Mammuth de Benoît Delépine et Gustave Kervern
Critique sociale redoutablement efficace, le nouveau film de Benoît Delépine et Gustave Kervern est une magnifique surprise qui, sans rien enlever aux mérites de leurs précédentes créations, marque une évolution sensible de leur cinéma, notamment dans l’art de l’allégorie.
Si le grolandais, language souvent plus signifiant en une figure de quelques secondes que certains pavés de philosophie, est bien présent dans Mammuth, c’est la dimension poétique qui l’emporte.
Une extrême sensibilité renforcée par le rendu “impressionniste” d’une pellicule particulière, qui surprend aux premières images du film avant de devenir la meilleure alliée d’un univers souvent onirique.
Gérard Depardieu est bouleversant dans le rôle d’un ex-biker esquinté par la vie et qui reprend de la moto aux premiers jours de sa retraite pour partir à la recherche de ses bulletins de salaire.
Autant dire des difficultés dignes de la quête du Graal pour l’homme à la tignasse de messie dont le parcours professionnel est marqué par le sceau de la précarité.

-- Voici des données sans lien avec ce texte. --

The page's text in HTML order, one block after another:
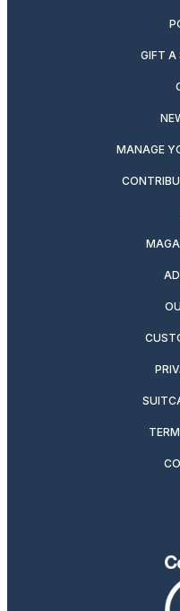
GIFT A
MANAGE
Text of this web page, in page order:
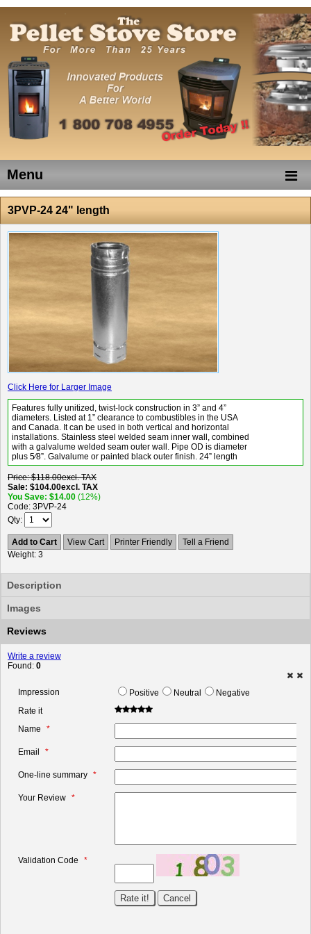
Menu
3PVP-24 24" length
Click Here for Larger Image
Features fully unitized, twist-lock construction in 3” and 4”
diameters. Listed at 1” clearance to combustibles in the USA
and Canada. It can be used in both vertical and horizontal
installations. Stainless steel welded seam inner wall, combined
with a galvalume welded seam outer wall. Pipe OD is diameter
plus 5⁄8”. Galvalume or painted black outer finish. 24” length
Price $118.00excl. TAX
Sale $104.00excl. TAX
You Save $14.00 (12%)
Code 3PVP-24
Qty
Add to Cart View Cart Printer Friendly
Tell a Friend
Weight 3
Description
Images
Reviews
Write a review
Found: 0
Impression Positive Neutral
Negative
Rate it
Name
Email
One-line summary
Your Review
Validation Code
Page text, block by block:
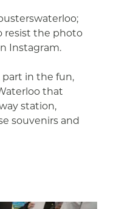
resist the photo
Instagram.
part in the fun,
that
station,
souvenirs and
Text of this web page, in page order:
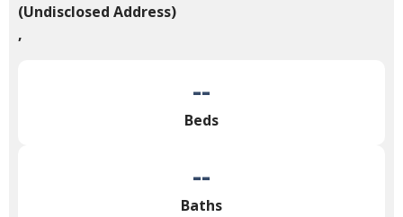
(Undisclosed Address)
,
--
Beds
--
Baths
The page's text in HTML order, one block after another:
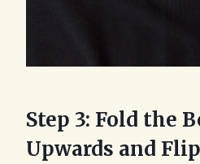
Step 3: Fold the
Upwards and
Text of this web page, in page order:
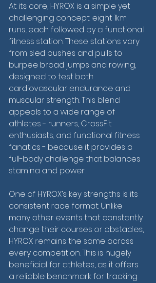
At its core, HYROX is a simple yet
challenging concept: eight 1km
runs, each followed by a functional
fitness station. These stations vary
from sled pushes and pulls to
burpee broad jumps and rowing,
designed to test both
cardiovascular endurance and
muscular strength. This blend
appeals to a wide range of
athletes - runners, CrossFit
enthusiasts, and functional fitness
fanatics - because it provides a
full-body challenge that balances
stamina and power.
One of HYROX’s key strengths is its
consistent race format. Unlike
many other events that constantly
change their courses or obstacles,
HYROX remains the same across
every competition. This is hugely
beneficial for athletes, as it offers
a reliable benchmark for tracking
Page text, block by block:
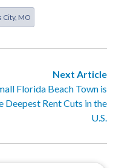
City, MO
Next Article
Florida Beach Town is
Deepest Rent Cuts in the
U.S.
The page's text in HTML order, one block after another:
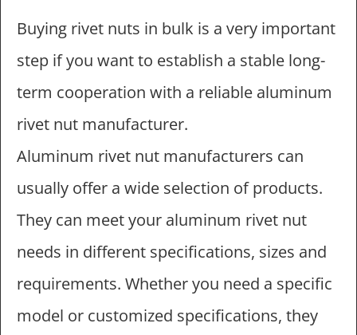
Buying rivet nuts in bulk is a very important
step if you want to establish a stable long-
term cooperation with a reliable aluminum
rivet nut manufacturer.
Aluminum rivet nut manufacturers can
usually offer a wide selection of products.
They can meet your aluminum rivet nut
needs in different specifications, sizes and
requirements. Whether you need a specific
model or customized specifications, they
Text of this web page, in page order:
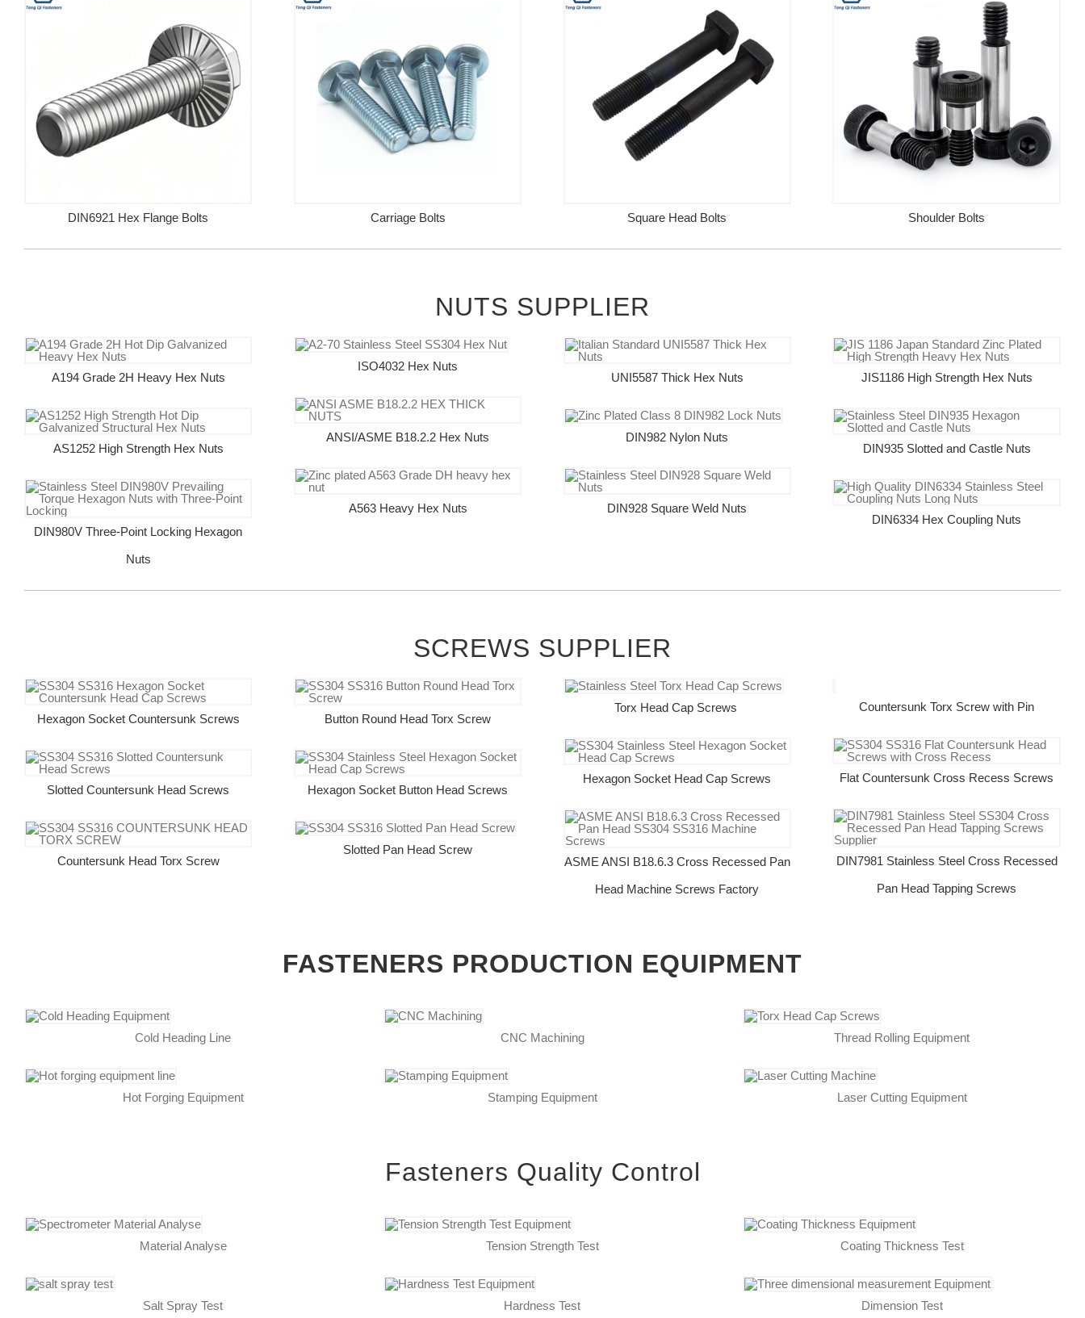
DIN6921 Hex Flange Bolts Carriage Bolts Square Head Bolts Shoulder Bolts
NUTS SUPPLIER
A194 Grade 2H Heavy Hex Nuts
AS1252 High Strength Hex Nuts
DIN980V Three-Point Locking Hexagon
Nuts
ISO4032 Hex Nuts
ANSI/ASME B18.2.2 Hex Nuts
A563 Heavy Hex Nuts
UNI5587 Thick Hex Nuts
DIN982 Nylon Nuts
DIN928 Square Weld Nuts
JIS1186 High Strength Hex Nuts
DIN935 Slotted and Castle Nuts
DIN6334 Hex Coupling Nuts
SCREWS SUPPLIER
Hexagon Socket Countersunk Screws
Slotted Countersunk Head Screws
Countersunk Head Torx Screw
Button Round Head Torx Screw
Hexagon Socket Button Head Screws
Slotted Pan Head Screw
Torx Head Cap Screws
Hexagon Socket Head Cap Screws
ASME ANSI B18.6.3 Cross Recessed Pan
Head Machine Screws Factory
Countersunk Torx Screw with Pin
Flat Countersunk Cross Recess Screws
DIN7981 Stainless Steel Cross Recessed
Pan Head Tapping Screws
FASTENERS PRODUCTION EQUIPMENT
Cold Heading Line CNC Machining Thread Rolling Equipment
Hot Forging Equipment Stamping Equipment Laser Cutting Equipment
Fasteners Quality Control
Material Analyse Tension Strength Test Coating Thickness Test
Salt Spray Test Hardness Test Dimension Test

Le chemin à refaire est protégé par les femmes de sa vie : Isabelle Adjani, envoûtante figure de la passion tragique, Miss Ming, en génie hyper créatif (les œuvres sont de Lucas Braastad) dont l’innocence déshabille les âmes et, bien sûr, Yolande Moreau, dans toute l’humanité d’une compagne à la fidélité inébranlable.
Mammuth capte l’air du temps avec une longueur d’avance : l’attitude du personnage d’Anna Mouglalis et du jeune videur présage de la déshumanisation des relations entre la jeune génération, livrée à la précarité et au chômage, et les retraités de la “génération dorée”, accrochés à leurs privilèges et qui risquent de se retrouver bien seuls quand la force commencera à leur manquer.
Mammuth de Benoît Delépine et Gustave Kervern. Avec Gérard Depardieu, Yolande Moreau, Isabelle Adjani, Benoît Poelvoorde, Miss Ming, Anna Mouglalis. Durée : 92 minutes. Sortie en salles le 21 avril 2010.